Finschia/ostracon

The later nodes got panic when a large number of them are started

torao opened this issue · 0 comments

torao commented

Tendermint version (use tendermint version or git rev-parse --verify HEAD if installed from source):
0.33.6-0.3-17077261

Environment:

  • OS (e.g. from /etc/os-release): CentOS 7
  • Install tools:
  • Others:

What happened:

When I started the BLS signature aggregation version with 100 nodes for performance testing, the following error occurred on the nodes after 70-80 in the startup order and the process aborted.
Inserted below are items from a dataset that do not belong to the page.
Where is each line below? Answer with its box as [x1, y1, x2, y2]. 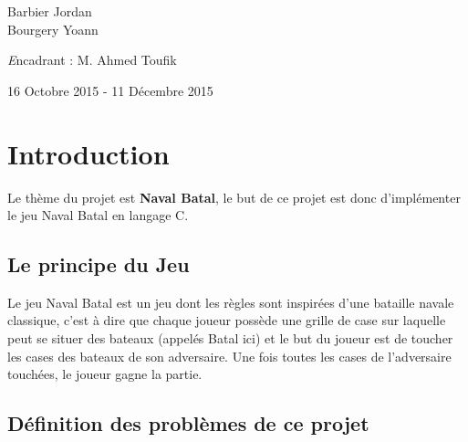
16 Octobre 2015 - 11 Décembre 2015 [7, 80, 213, 100]
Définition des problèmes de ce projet [7, 409, 369, 437]
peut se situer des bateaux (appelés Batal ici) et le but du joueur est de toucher [7, 329, 453, 348]
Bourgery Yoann [7, 19, 99, 38]
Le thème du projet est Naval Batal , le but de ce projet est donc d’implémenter [7, 187, 461, 206]
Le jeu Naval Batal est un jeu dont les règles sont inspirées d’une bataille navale [7, 292, 454, 311]
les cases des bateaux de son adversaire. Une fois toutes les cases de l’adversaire [7, 346, 452, 365]
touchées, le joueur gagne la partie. [7, 364, 203, 384]
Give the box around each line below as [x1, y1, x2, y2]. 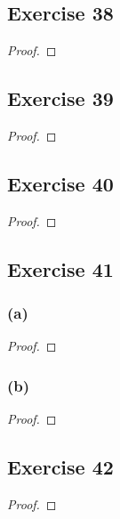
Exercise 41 [7, 255, 114, 282]
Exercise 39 [7, 85, 114, 112]
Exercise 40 [7, 169, 114, 197]
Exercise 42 [7, 453, 114, 481]
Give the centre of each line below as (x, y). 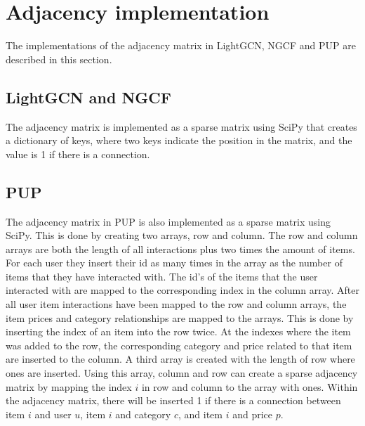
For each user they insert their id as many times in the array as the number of (174, 263)
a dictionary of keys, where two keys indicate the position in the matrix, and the (179, 140)
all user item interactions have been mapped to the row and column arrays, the (176, 304)
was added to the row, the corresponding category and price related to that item (179, 345)
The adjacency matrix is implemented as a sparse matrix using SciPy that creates (181, 126)
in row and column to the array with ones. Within (250, 386)
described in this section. (59, 59)
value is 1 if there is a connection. (78, 154)
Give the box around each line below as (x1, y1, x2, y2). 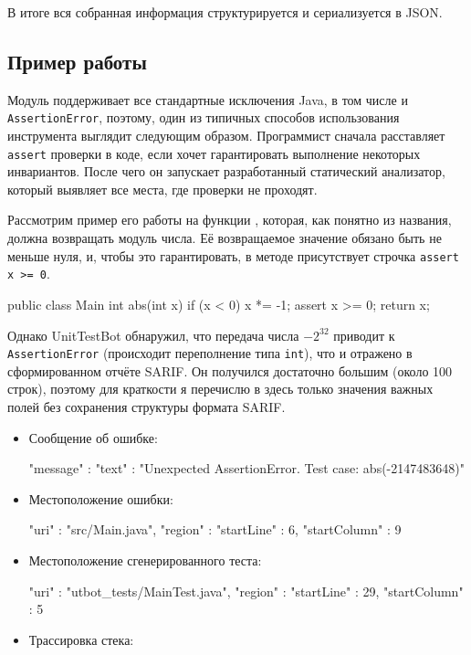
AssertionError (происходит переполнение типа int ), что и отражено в (7, 343, 413, 363)
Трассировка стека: (28, 629, 134, 649)
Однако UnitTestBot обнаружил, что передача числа (7, 325, 299, 344)
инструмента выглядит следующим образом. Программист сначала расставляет (7, 126, 445, 145)
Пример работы (7, 47, 147, 75)
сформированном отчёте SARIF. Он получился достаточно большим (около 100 (7, 361, 453, 380)
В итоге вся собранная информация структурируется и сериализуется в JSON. (7, 3, 443, 21)
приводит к (333, 325, 395, 344)
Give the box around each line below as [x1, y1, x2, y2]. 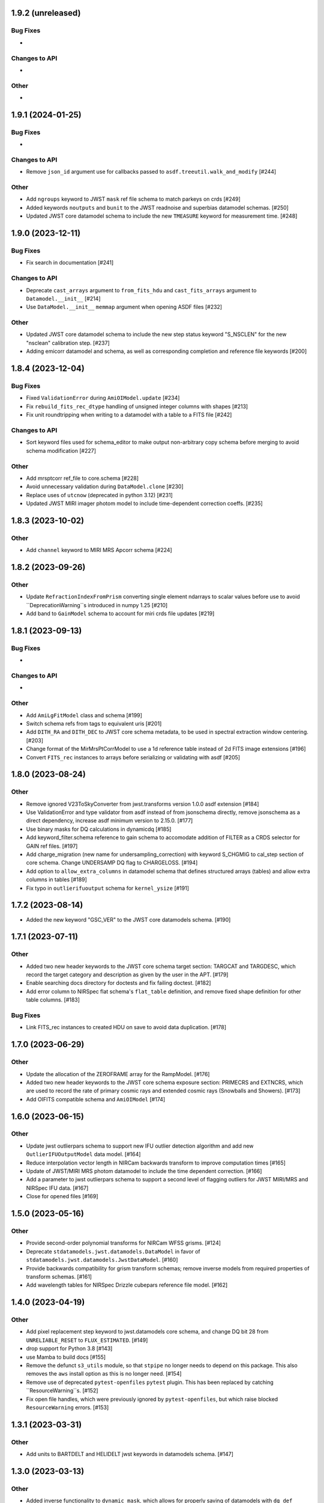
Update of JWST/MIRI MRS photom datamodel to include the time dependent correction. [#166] [26, 1168, 262, 1175]
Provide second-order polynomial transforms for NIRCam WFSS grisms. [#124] [26, 1239, 221, 1247]
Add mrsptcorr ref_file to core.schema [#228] [26, 474, 139, 482]
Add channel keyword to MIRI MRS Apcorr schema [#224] [26, 546, 172, 554]
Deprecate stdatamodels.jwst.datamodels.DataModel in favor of [26, 1247, 200, 1255]
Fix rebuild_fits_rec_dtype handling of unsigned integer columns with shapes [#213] [26, 403, 248, 410]
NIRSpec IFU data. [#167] [26, 1184, 89, 1192]
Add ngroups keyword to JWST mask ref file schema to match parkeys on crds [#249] [26, 195, 241, 203]
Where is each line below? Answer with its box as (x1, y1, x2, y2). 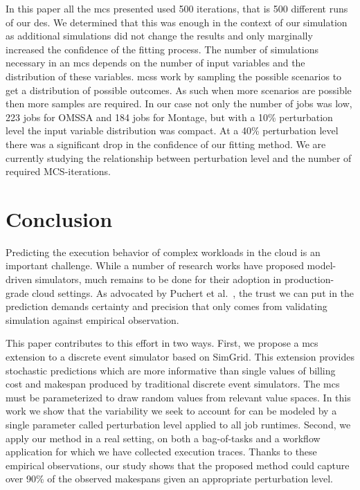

I[2021-02-10|08:45:36.399] Version info                                 module=main software=0.33.6 block=10 p2p=7
panic: Aggregated commit cannot make a VoteSet

goroutine 1 [running]:
github.com/tendermint/tendermint/types.CommitToVoteSet(0xc0012f2300, 0x11, 0xc00012af00, 0xc00047eca0, 0x0)
	github.com/tendermint/tendermint/types/block.go:765 +0x4d9
github.com/tendermint/tendermint/consensus.(*State).reconstructLastCommit(0xc0004d1600, 0xa, 0x0, 0xc0012df5c0, 0x6, 0xc0012f2300, 0x11, 0xc0012df5c8, 0x2, 0xc0012f2320, ...)
	github.com/tendermint/tendermint/consensus/state.go:543 +0x8b
github.com/tendermint/tendermint/consensus.NewState(0xc0001442d0, 0xa, 0x0, 0xc0012df5c0, 0x6, 0xc0012f2300, 0x11, 0xc0012df5c8, 0x2, 0xc0012f2320, ...)
	github.com/tendermint/tendermint/consensus/state.go:222 +0x51c
github.com/tendermint/tendermint/node.createConsensusReactor(0xc00013a160, 0xa, 0x0, 0xc0012df5c0, 0x6, 0xc0012f2300, 0x11, 0xc0012df5c8, 0x2, 0xc0012f2320, ...)
	github.com/tendermint/tendermint/node/node.go:383 +0x19b
github.com/tendermint/tendermint/node.NewNode(0xc00013a160, 0x13dfaa0, 0xc0002483c0, 0xc001311de0, 0x13c19a0, 0xc001315260, 0xc00131a080, 0x127b4f0, 0xc00131a090, 0x13df960, ...)
	github.com/tendermint/tendermint/node/node.go:658 +0xa13
github.com/tendermint/tendermint/node.DefaultNewNode(0xc00013a160, 0x13df960, 0xc001314b60, 0xc000277c58, 0xdb6bdd, 0xc000117080)
	github.com/tendermint/tendermint/node/node.go:102 +0x544
github.com/tendermint/tendermint/cmd/tendermint/commands.NewRunNodeCmd.func1(0xc000117080, 0xc000086840, 0x0, 0x1, 0x0, 0x0)
	github.com/tendermint/tendermint/cmd/tendermint/commands/run_node.go:106 +0x7a
github.com/spf13/cobra.(*Command).execute(0xc000117080, 0xc000086830, 0x1, 0x1, 0xc000117080, 0xc000086830)
	github.com/spf13/cobra@v1.0.0/command.go:842 +0x453
github.com/spf13/cobra.(*Command).ExecuteC(0x1b51e20, 0x2, 0xc000019100, 0x1121f4b)
	github.com/spf13/cobra@v1.0.0/command.go:950 +0x349
github.com/spf13/cobra.(*Command).Execute(...)
	github.com/spf13/cobra@v1.0.0/command.go:887
github.com/tendermint/tendermint/libs/cli.Executor.Execute(0x1b51e20, 0x127cf68, 0x2, 0xc00002f040)
	github.com/tendermint/tendermint/libs/cli/setup.go:89 +0x3c
main.main()
	github.com/tendermint/tendermint/cmd/tendermint/main.go:48 +0x2f5

This is reproducible in my environment and seems to occur on nodes that were later attempted to be started, but it is uncertain how many nodes will fail to start.